Remote software attestation is a technique for verifying the software integrity of devices. However, existing proposals rely on strong assumptions, that hinder their deployment and might even weaken their security. One of such assumptions is that using the maximum known network round-trip time to define the attestation timeout allows all honest devices to reply in time. This assumption does not usually hold in noisy and contested real deployments. We have proposed a novel stochastic approach that significantly improves the overall attestation performance. We have also investigated how this approach can be combined with anomaly detection for sensor data to optimally indentify which sensors may be compromised. A survey of techniques for software attestation has also been compiled.
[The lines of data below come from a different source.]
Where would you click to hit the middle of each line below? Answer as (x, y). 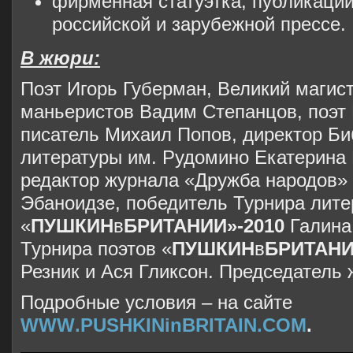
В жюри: (60, 58)
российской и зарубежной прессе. (199, 24)
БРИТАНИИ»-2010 (207, 226)
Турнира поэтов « (96, 249)
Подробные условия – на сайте (156, 303)
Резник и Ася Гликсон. (117, 272)
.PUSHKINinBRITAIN (166, 325)

Generating Randomness from Bio-Physical Signals for securing Body Sensor Networks

Securely pairing sensors in a given environment is a problem that has been known for some time. For example, medical sensors need to be securely associated with each other when connected to a patient. The fundamental problem is to create a shared key between the sensors (and also manage that key through time). Prior work that we have done in this area has developed protocols for key generation and renewal as well as protocols that pair the sensor together with the help of humans (i.e., by visually confirming which sensors have been paired. However, this requires intervention from clinical staff, who are busy doing other things. It would be helpful to be able to automatically generate shared keys by virtue of the sensors simply being attached to the patient. However, this requires to use the bio-physical signals captured from the patient as a randomness source. We have recently been able to show that it is possible to use heart Inter-Pulse Intervals for this purpose and test this thoroughly using both NIST STS and Dieharder tests. Additionally, this method can be applied to implantable devices as well such as ICDs

Safety and Security in Cyber-Physical Systems

We are currently working at the intersection of safety and security with particular focus on cyber-physical systems. We are particularly interested to understand the cases where security and safety requirements conflict and how to resolve the trade-offs. We are also actively working towards developing techniques that enable to determine the threats and malicious actions that impact safety and the impact that security countermeasures when applied can have on the safety of the system.